ホンダはインドネシアで新型CBR150Rを発売した後、今度はタイでカフェレーサータイプのCB150Rに新型CBRを上回る装備を投入。フロントブレーキキャリパーはX-ADVと同じものを使い、フロントフォークもADVと同じФ41mm倒立というビッグバイク並みの装備なのだ。同じアジアでも地域によってニーズが異なり、それに対応した結果だろう。

 

CBR1000RR譲りのコーナリングABS

CB150Rは新型CBR150Rとは比較にならない程、車体がすごい。まず、フレームは新設計でスイングアームはプレスの造形が入った軽量タイプを装着。リヤタイヤは150サイズを履き、フロントブレーキは4ポットのラジアルマウントキャリパー&Ф296mmディスクを採用する。それを支えるフロントフォークはФ41mm倒立で、CBR250RRФ37mmよりを上回る。極めつけはフロントのみに作用するABSで、Gセンサーを採用。プレスリリースではCBR1000RR譲りと書かれていることから、ボッシュ製の姿勢角センサーを採用しているかも知れない。これは、バンク角に応じてABSの作動をコントロールするメカだが、150ccに使用した例はこれまでないと思われる。
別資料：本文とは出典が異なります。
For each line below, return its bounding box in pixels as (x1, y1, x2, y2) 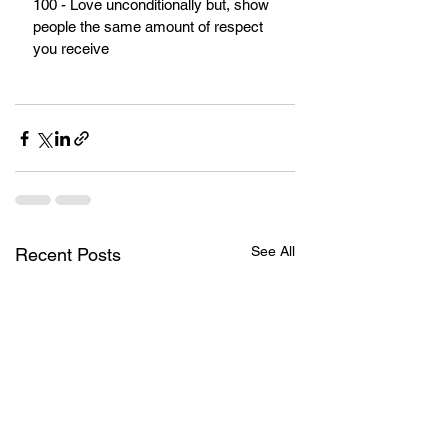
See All (251, 243, 295, 260)
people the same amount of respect (33, 18, 267, 36)
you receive (33, 40, 109, 58)
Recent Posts (15, 244, 121, 266)
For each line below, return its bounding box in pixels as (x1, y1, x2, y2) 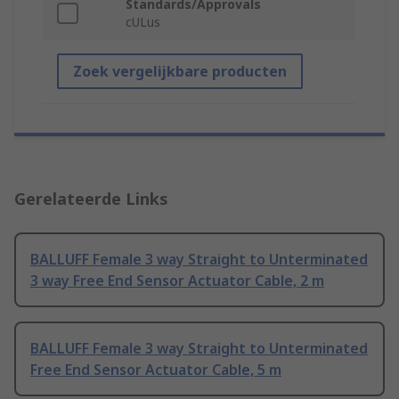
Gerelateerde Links (14, 188, 168, 210)
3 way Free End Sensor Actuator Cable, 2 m (30, 271, 324, 291)
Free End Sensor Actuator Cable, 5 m (30, 360, 281, 380)
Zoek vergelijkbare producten (73, 61, 287, 82)
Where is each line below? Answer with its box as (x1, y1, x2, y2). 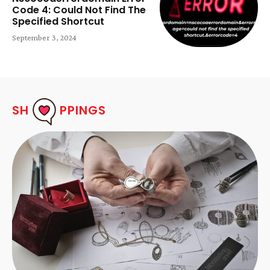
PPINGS (60, 101, 106, 119)
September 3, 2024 (12, 33, 77, 43)
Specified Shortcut (12, 14, 104, 29)
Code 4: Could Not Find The (12, 3, 146, 17)
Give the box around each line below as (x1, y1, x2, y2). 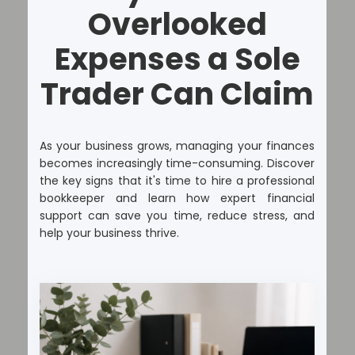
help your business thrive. (40, 224, 179, 241)
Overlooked (87, 2, 267, 45)
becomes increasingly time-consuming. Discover (40, 155, 315, 171)
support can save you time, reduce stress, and (40, 207, 315, 223)
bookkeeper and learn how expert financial (40, 189, 315, 206)
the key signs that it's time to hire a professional (40, 172, 315, 189)
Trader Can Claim (40, 72, 314, 115)
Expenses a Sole (54, 37, 300, 80)
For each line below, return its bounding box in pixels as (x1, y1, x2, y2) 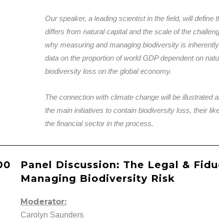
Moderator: (20, 197, 66, 207)
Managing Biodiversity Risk (20, 173, 175, 185)
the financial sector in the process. (44, 119, 155, 128)
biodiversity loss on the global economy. (44, 66, 174, 75)
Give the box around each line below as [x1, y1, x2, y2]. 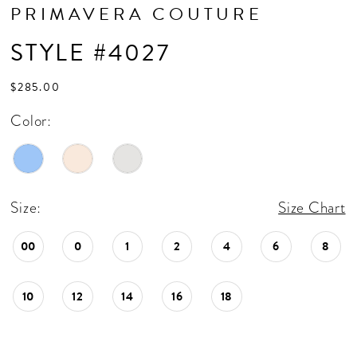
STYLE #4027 [10, 35, 171, 71]
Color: [10, 109, 52, 131]
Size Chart [278, 197, 346, 219]
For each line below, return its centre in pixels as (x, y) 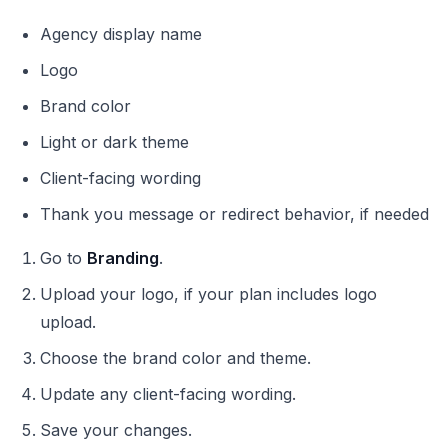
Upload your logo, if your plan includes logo (208, 294)
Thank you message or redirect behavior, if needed (234, 214)
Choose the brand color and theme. (175, 358)
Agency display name (121, 34)
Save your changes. (116, 430)
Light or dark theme (114, 142)
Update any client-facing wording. (168, 394)
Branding (123, 258)
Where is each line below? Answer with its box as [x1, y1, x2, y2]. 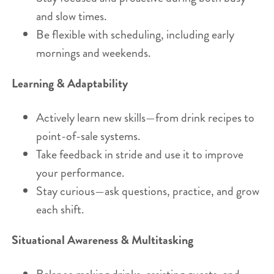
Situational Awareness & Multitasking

ボア×ストロークから見直されたエンジンは、出力&トルクともCB150Rでは未発表だが、新型CBR150Rでは17.1ps/9000rpmとされている。シリンダーヘッドには、CBR250RでDOHCエンジンとしては世界初と言われたものと同様のローラーロッカーアームを採用し、カムとロッカーアームの摺動抵抗を低減。ピストンにはモリブデンコートが施されている。ラジエターはコンパクトタイプでマフラーは短くカットされた。

灯火類はすべてLEDを採用している。

メーターはフル液晶で時計や燃料計、燃費計、ギヤポジションインジケーターなどを装備。レッドゾーンが10500rpmからなのは新型CBR150Rと同じ。タンクのデザインは逞しい筋肉がモチーフとなっている。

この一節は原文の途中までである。